The dataset contained 159 292 entries. The data showed a significant imbalance in the target feature.

We preprocessed the text as follows:
* Convert to lowercase,
* Remove punctuation and digits,
* Tokenize the text,
* Lemmatize each token,
* Remove stop words,
* Reassemble the processed tokens back into a string separated by spaces.

Next, using the BERT model, we generated embeddings and converted the texts to vector form.

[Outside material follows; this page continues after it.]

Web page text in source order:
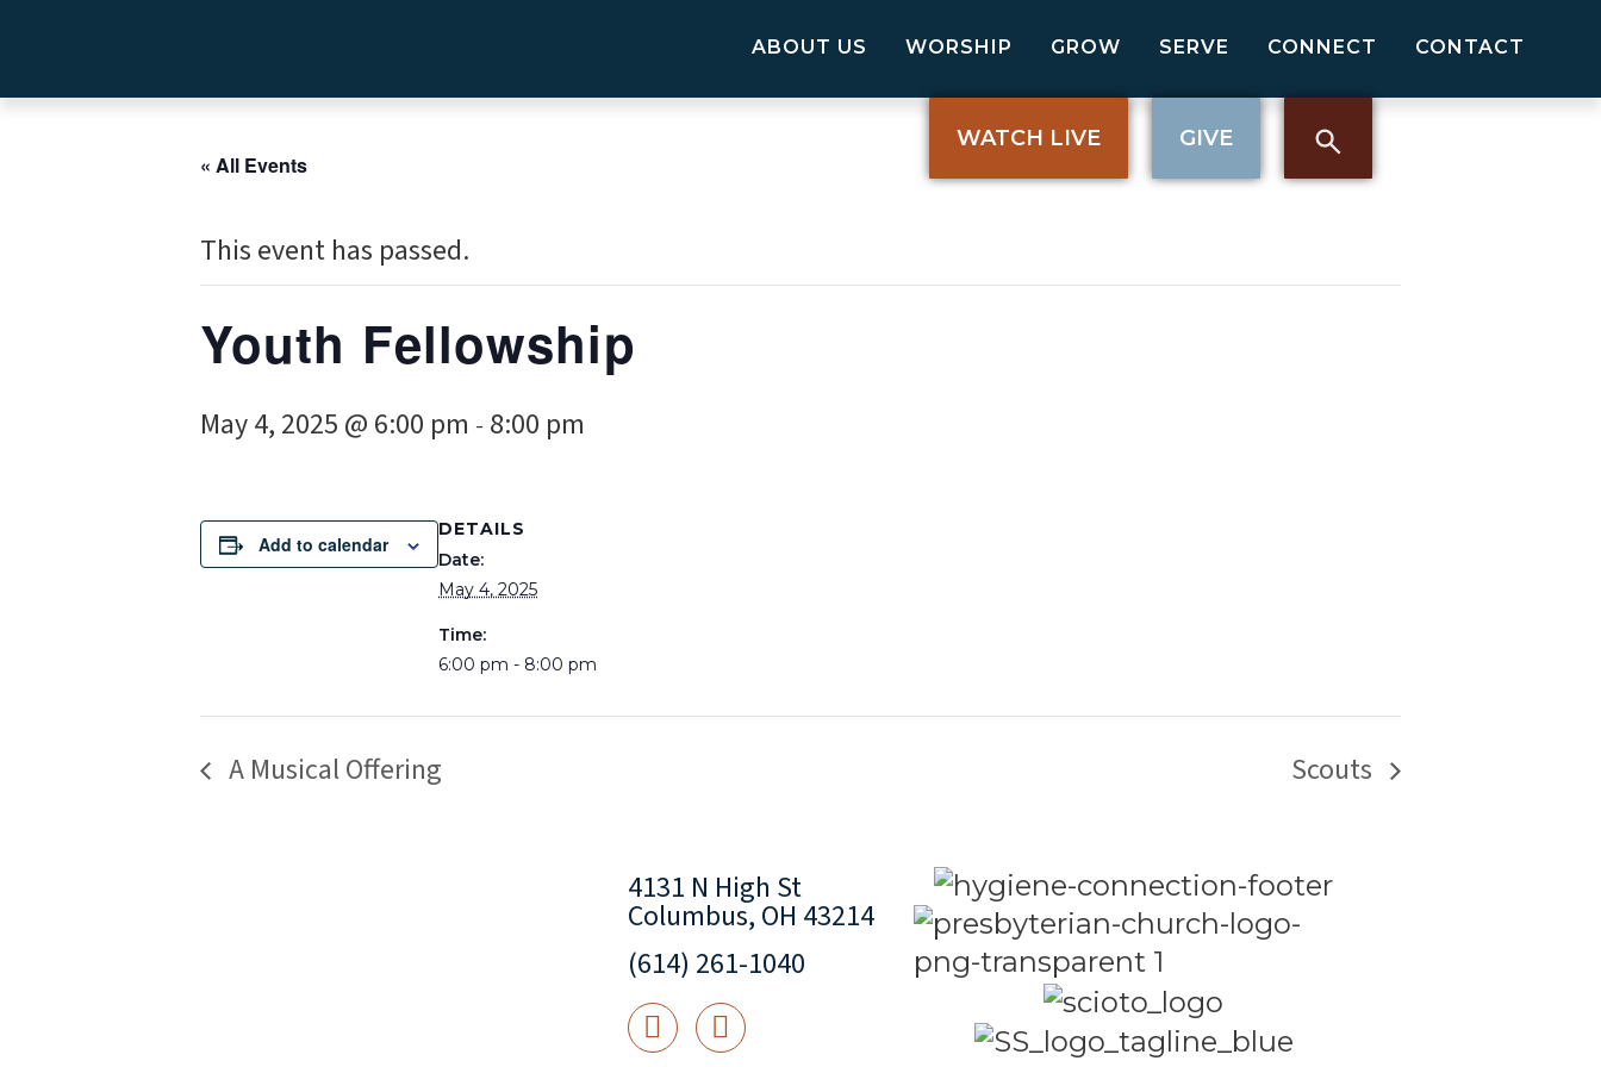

As a result of cross-validation, we determined that the best model has the following properties:

XGBClassifier(base_score=None, booster=None, callbacks=None,
              colsample_bylevel=None, colsample_bynode=None,
              colsample_bytree=None, device=None, early_stopping_rounds=None,
              enable_categorical=False, eval_metric=None, feature_types=None,
              gamma=None, grow_policy=None, importance_type=None,
              interaction_constraints=None, learning_rate=0.35, max_bin=None,
              max_cat_threshold=None, max_cat_to_onehot=None,
              max_delta_step=None, max_depth=None, max_leaves=None,
              min_child_weight=None, missing=nan, monotone_constraints=None,
              multi_strategy=None, n_estimators=None, n_jobs=None,
              num_parallel_tree=None, random_state=42) 

Performance Metrics:
* F1-score during cross-validation: 0.842
* F1-score on the test set: 0.858

The required quality level on the test set is an F1 score of at least 0.75. Therefore, the presented model meets the customer's requirements and can be used for comment classification on the website.